Records from a data source:
···
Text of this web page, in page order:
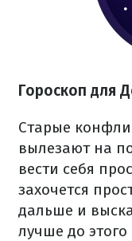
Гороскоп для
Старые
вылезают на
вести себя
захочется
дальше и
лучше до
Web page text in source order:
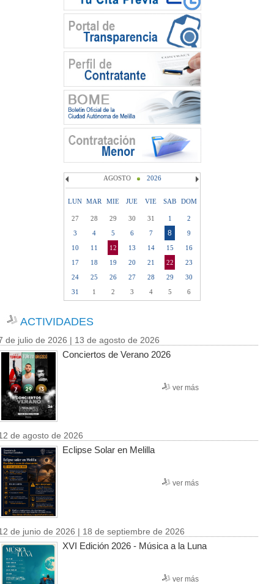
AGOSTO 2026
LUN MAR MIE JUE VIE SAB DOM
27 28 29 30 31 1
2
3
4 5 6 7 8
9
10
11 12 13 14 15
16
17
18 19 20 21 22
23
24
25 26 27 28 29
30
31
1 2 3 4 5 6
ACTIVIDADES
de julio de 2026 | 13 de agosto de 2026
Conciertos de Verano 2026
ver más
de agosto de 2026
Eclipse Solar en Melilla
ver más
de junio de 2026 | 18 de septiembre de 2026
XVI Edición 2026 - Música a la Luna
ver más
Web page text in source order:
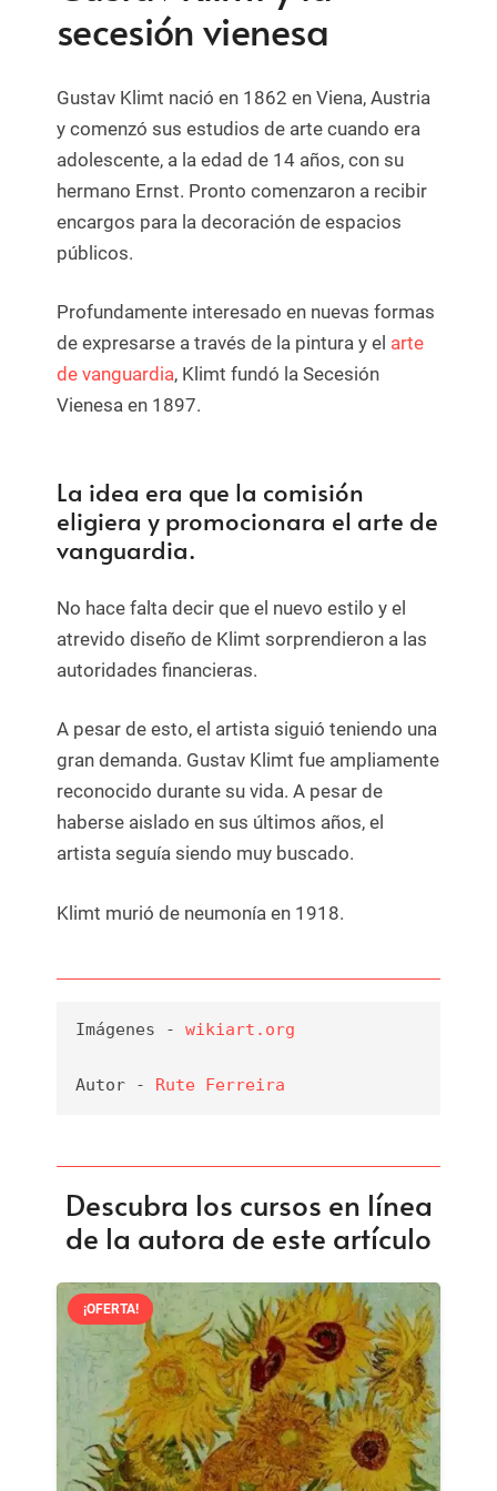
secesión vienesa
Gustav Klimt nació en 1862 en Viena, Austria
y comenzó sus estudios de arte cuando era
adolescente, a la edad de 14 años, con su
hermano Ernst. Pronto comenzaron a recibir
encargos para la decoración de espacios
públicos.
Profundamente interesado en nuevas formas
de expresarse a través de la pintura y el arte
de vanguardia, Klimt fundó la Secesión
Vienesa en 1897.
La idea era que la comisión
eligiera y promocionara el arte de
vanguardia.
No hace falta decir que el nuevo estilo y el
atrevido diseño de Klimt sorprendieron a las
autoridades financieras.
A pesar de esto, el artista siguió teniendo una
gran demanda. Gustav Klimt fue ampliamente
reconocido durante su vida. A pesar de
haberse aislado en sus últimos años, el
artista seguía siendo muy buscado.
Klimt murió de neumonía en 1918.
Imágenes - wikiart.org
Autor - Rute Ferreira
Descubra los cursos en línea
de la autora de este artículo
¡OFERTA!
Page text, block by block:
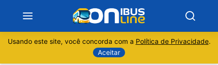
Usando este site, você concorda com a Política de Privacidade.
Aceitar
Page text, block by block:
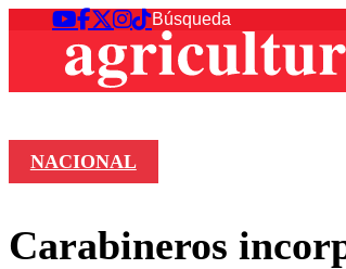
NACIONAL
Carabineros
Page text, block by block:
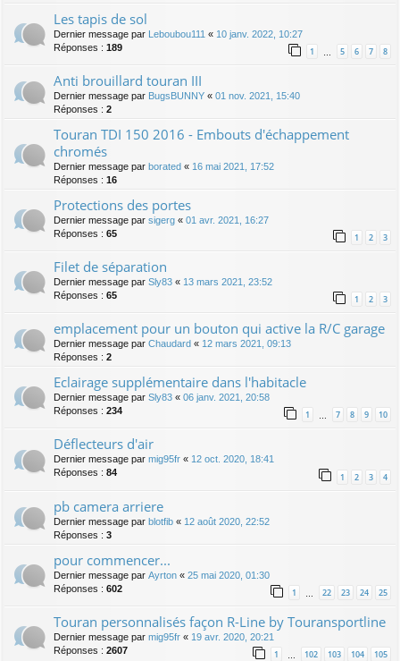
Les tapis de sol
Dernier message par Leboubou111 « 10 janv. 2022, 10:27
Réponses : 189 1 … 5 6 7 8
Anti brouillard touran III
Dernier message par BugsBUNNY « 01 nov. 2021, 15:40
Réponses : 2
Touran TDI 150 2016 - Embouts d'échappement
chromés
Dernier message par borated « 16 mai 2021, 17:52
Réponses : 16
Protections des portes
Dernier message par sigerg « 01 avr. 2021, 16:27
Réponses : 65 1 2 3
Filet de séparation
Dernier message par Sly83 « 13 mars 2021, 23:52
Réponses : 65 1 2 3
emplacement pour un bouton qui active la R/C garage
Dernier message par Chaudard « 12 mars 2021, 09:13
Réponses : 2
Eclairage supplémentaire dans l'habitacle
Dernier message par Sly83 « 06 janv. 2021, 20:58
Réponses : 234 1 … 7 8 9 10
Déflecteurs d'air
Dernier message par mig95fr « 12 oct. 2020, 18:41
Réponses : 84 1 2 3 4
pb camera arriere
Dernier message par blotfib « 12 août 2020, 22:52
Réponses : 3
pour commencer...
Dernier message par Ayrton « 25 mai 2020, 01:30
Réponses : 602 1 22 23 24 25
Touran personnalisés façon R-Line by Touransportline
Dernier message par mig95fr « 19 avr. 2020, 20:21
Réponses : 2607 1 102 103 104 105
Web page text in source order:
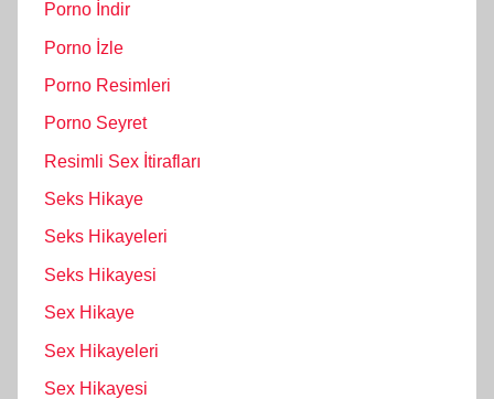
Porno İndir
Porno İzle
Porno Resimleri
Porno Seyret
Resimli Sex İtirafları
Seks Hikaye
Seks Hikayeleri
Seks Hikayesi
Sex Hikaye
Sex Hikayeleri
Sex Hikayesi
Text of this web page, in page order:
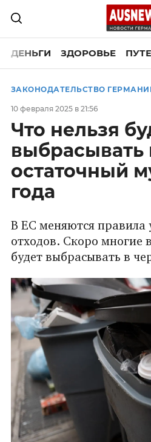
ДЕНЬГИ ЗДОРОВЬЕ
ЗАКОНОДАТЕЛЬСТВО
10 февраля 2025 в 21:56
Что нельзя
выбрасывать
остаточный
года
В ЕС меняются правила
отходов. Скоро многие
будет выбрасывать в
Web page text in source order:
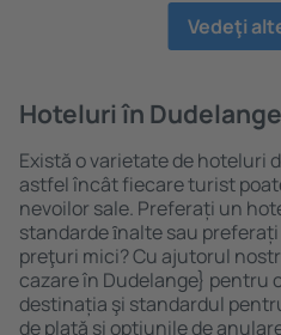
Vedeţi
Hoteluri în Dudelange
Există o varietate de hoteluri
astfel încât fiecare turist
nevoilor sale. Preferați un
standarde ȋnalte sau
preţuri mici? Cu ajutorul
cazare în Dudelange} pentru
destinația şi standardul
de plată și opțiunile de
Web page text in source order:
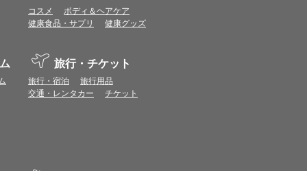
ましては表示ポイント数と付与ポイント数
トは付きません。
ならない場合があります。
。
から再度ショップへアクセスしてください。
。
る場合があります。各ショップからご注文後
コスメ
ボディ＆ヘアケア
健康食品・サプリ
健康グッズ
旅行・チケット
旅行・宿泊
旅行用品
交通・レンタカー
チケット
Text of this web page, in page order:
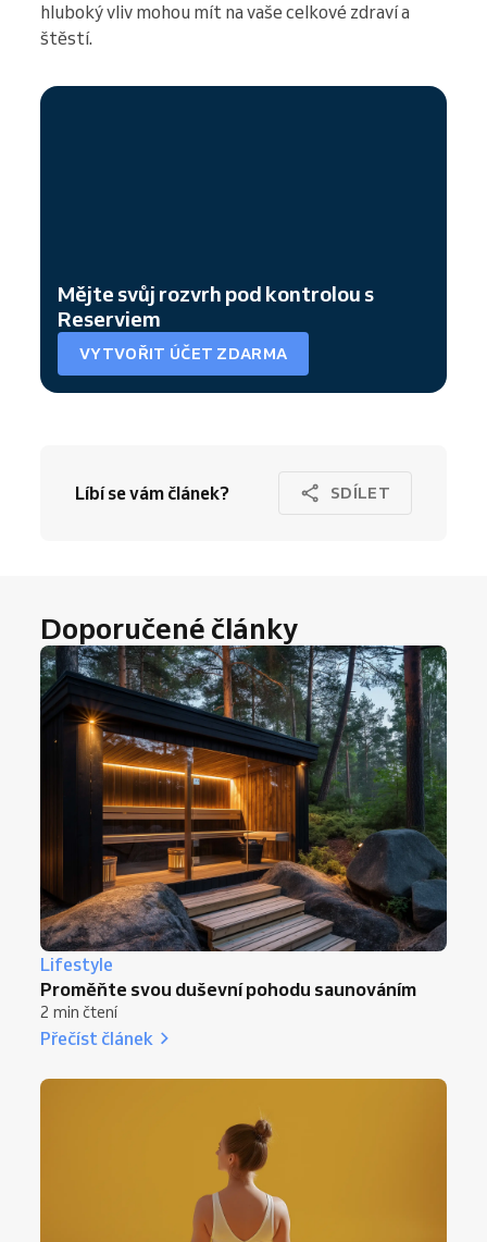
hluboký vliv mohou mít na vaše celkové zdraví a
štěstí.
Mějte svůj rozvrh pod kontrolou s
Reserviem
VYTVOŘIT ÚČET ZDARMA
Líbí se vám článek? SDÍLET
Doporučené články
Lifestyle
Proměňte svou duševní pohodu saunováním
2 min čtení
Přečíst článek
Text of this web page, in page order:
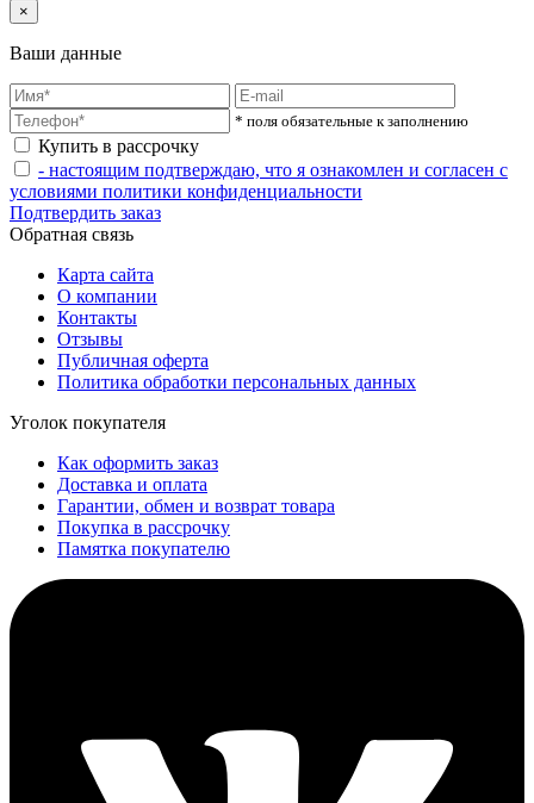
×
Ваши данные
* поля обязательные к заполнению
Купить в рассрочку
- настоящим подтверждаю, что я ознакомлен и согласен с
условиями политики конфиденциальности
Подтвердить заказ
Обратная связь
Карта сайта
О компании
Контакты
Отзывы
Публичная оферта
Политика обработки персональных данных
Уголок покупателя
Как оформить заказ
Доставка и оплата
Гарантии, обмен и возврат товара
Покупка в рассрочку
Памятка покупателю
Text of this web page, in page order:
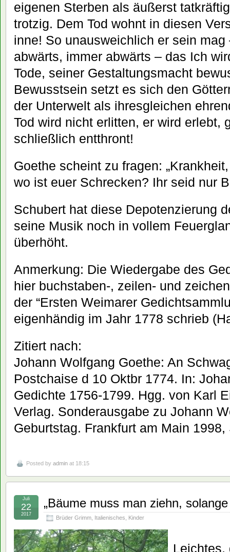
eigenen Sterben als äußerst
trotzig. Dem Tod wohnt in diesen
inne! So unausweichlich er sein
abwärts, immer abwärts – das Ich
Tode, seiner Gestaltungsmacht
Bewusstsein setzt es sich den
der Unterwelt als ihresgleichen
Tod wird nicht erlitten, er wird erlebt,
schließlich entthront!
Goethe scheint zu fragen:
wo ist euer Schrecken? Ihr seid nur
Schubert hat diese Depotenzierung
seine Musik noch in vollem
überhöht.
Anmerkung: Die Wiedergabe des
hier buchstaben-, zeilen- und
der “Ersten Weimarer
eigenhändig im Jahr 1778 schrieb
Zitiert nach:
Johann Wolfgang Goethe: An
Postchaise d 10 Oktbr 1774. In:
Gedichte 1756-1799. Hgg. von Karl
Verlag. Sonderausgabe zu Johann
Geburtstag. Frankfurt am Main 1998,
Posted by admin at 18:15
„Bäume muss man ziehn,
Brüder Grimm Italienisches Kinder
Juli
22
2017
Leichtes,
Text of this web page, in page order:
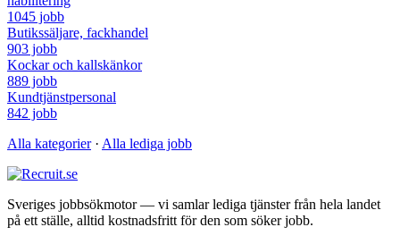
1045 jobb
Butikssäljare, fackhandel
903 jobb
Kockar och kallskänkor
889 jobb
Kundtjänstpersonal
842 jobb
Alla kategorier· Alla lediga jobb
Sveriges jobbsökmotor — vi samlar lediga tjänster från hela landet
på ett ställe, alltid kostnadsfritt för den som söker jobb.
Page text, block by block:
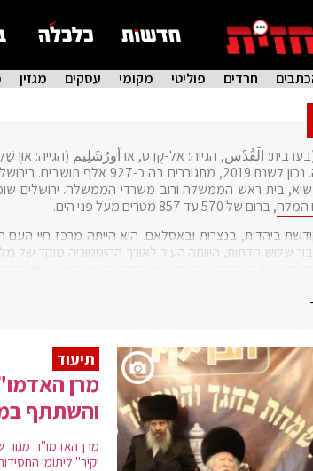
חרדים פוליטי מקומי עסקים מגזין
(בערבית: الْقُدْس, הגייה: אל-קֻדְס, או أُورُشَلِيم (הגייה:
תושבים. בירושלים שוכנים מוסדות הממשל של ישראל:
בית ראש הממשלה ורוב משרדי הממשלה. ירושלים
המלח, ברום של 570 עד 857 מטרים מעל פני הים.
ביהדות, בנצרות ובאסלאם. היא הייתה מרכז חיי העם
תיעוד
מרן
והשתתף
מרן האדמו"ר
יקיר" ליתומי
···
The response should contain every record above exactly as written, and none of the pictures.

▸ Task answer
Text of this web page, in page order:
Гороскоп для
Старые
вылезают на
вести себя
захочется
дальше и
лучше до
Web page text in source order:
AGOSTO 2026
LUN MAR MIE JUE VIE SAB DOM
27 28 29 30 31 1
2
3
4 5 6 7 8
9
10
11 12 13 14 15
16
17
18 19 20 21 22
23
24
25 26 27 28 29
30
31
1 2 3 4 5 6
ACTIVIDADES
de julio de 2026 | 13 de agosto de 2026
Conciertos de Verano 2026
ver más
de agosto de 2026
Eclipse Solar en Melilla
ver más
de junio de 2026 | 18 de septiembre de 2026
XVI Edición 2026 - Música a la Luna
ver más
Web page text in source order:
secesión vienesa
Gustav Klimt nació en 1862 en Viena, Austria
y comenzó sus estudios de arte cuando era
adolescente, a la edad de 14 años, con su
hermano Ernst. Pronto comenzaron a recibir
encargos para la decoración de espacios
públicos.
Profundamente interesado en nuevas formas
de expresarse a través de la pintura y el arte
de vanguardia, Klimt fundó la Secesión
Vienesa en 1897.
La idea era que la comisión
eligiera y promocionara el arte de
vanguardia.
No hace falta decir que el nuevo estilo y el
atrevido diseño de Klimt sorprendieron a las
autoridades financieras.
A pesar de esto, el artista siguió teniendo una
gran demanda. Gustav Klimt fue ampliamente
reconocido durante su vida. A pesar de
haberse aislado en sus últimos años, el
artista seguía siendo muy buscado.
Klimt murió de neumonía en 1918.
Imágenes - wikiart.org
Autor - Rute Ferreira
Descubra los cursos en línea
de la autora de este artículo
¡OFERTA!
Page text, block by block:
Usando este site, você concorda com a Política de Privacidade.
Aceitar
Page text, block by block:
NACIONAL
Carabineros
Page text, block by block:
Les tapis de sol
Dernier message par Leboubou111 « 10 janv. 2022, 10:27
Réponses : 189 1 … 5 6 7 8
Anti brouillard touran III
Dernier message par BugsBUNNY « 01 nov. 2021, 15:40
Réponses : 2
Touran TDI 150 2016 - Embouts d'échappement
chromés
Dernier message par borated « 16 mai 2021, 17:52
Réponses : 16
Protections des portes
Dernier message par sigerg « 01 avr. 2021, 16:27
Réponses : 65 1 2 3
Filet de séparation
Dernier message par Sly83 « 13 mars 2021, 23:52
Réponses : 65 1 2 3
emplacement pour un bouton qui active la R/C garage
Dernier message par Chaudard « 12 mars 2021, 09:13
Réponses : 2
Eclairage supplémentaire dans l'habitacle
Dernier message par Sly83 « 06 janv. 2021, 20:58
Réponses : 234 1 … 7 8 9 10
Déflecteurs d'air
Dernier message par mig95fr « 12 oct. 2020, 18:41
Réponses : 84 1 2 3 4
pb camera arriere
Dernier message par blotfib « 12 août 2020, 22:52
Réponses : 3
pour commencer...
Dernier message par Ayrton « 25 mai 2020, 01:30
Réponses : 602 1 22 23 24 25
Touran personnalisés façon R-Line by Touransportline
Dernier message par mig95fr « 19 avr. 2020, 20:21
Réponses : 2607 1 102 103 104 105
Web page text in source order:
Porno İndir
Porno İzle
Porno Resimleri
Porno Seyret
Resimli Sex İtirafları
Seks Hikaye
Seks Hikayeleri
Seks Hikayesi
Sex Hikaye
Sex Hikayeleri
Sex Hikayesi
Text of this web page, in page order:
ДЕНЬГИ ЗДОРОВЬЕ
ЗАКОНОДАТЕЛЬСТВО
10 февраля 2025 в 21:56
Что нельзя
выбрасывать
остаточный
года
В ЕС меняются правила
отходов. Скоро многие
будет выбрасывать в
Web page text in source order:
Vedeţi
Hoteluri în Dudelange
Există o varietate de hoteluri
astfel încât fiecare turist
nevoilor sale. Preferați un
standarde ȋnalte sau
preţuri mici? Cu ajutorul
cazare în Dudelange} pentru
destinația şi standardul
de plată și opțiunile de
Web page text in source order:
ましては表示ポイント数と付与ポイント数
トは付きません。
ならない場合があります。
。
から再度ショップへアクセスしてください。
。
る場合があります。各ショップからご注文後
コスメ
ボディ＆ヘアケア
健康食品・サプリ
健康グッズ
旅行・チケット
旅行・宿泊
旅行用品
交通・レンタカー
チケット
Text of this web page, in page order:
hluboký vliv mohou mít na vaše celkové zdraví a
štěstí.
Mějte svůj rozvrh pod kontrolou s
Reserviem
VYTVOŘIT ÚČET ZDARMA
Líbí se vám článek? SDÍLET
Doporučené články
Lifestyle
Proměňte svou duševní pohodu saunováním
2 min čtení
Přečíst článek
Text of this web page, in page order:
×
Ваши данные
* поля обязательные к заполнению
Купить в рассрочку
- настоящим подтверждаю, что я ознакомлен и согласен с
условиями политики конфиденциальности
Подтвердить заказ
Обратная связь
Карта сайта
О компании
Контакты
Отзывы
Публичная оферта
Политика обработки персональных данных
Уголок покупателя
Как оформить заказ
Доставка и оплата
Гарантии, обмен и возврат товара
Покупка в рассрочку
Памятка покупателю
Text of this web page, in page order:
eigenen Sterben als äußerst
trotzig. Dem Tod wohnt in diesen
inne! So unausweichlich er sein
abwärts, immer abwärts – das Ich
Tode, seiner Gestaltungsmacht
Bewusstsein setzt es sich den
der Unterwelt als ihresgleichen
Tod wird nicht erlitten, er wird erlebt,
schließlich entthront!
Goethe scheint zu fragen:
wo ist euer Schrecken? Ihr seid nur
Schubert hat diese Depotenzierung
seine Musik noch in vollem
überhöht.
Anmerkung: Die Wiedergabe des
hier buchstaben-, zeilen- und
der “Ersten Weimarer
eigenhändig im Jahr 1778 schrieb
Zitiert nach:
Johann Wolfgang Goethe: An
Postchaise d 10 Oktbr 1774. In:
Gedichte 1756-1799. Hgg. von Karl
Verlag. Sonderausgabe zu Johann
Geburtstag. Frankfurt am Main 1998,
Posted by admin at 18:15
„Bäume muss man ziehn,
Brüder Grimm Italienisches Kinder
Juli
22
2017
Leichtes,
Text of this web page, in page order:
1045 jobb
Butikssäljare, fackhandel
903 jobb
Kockar och kallskänkor
889 jobb
Kundtjänstpersonal
842 jobb
Alla kategorier· Alla lediga jobb
Sveriges jobbsökmotor — vi samlar lediga tjänster från hela landet
på ett ställe, alltid kostnadsfritt för den som söker jobb.
Page text, block by block:
חרדים פוליטי מקומי עסקים מגזין
(בערבית: الْقُدْس, הגייה: אל-קֻדְס, או أُورُشَلِيم (הגייה:
תושבים. בירושלים שוכנים מוסדות הממשל של ישראל:
בית ראש הממשלה ורוב משרדי הממשלה. ירושלים
המלח, ברום של 570 עד 857 מטרים מעל פני הים.
ביהדות, בנצרות ובאסלאם. היא הייתה מרכז חיי העם
תיעוד
מרן
והשתתף
מרן האדמו"ר
יקיר" ליתומי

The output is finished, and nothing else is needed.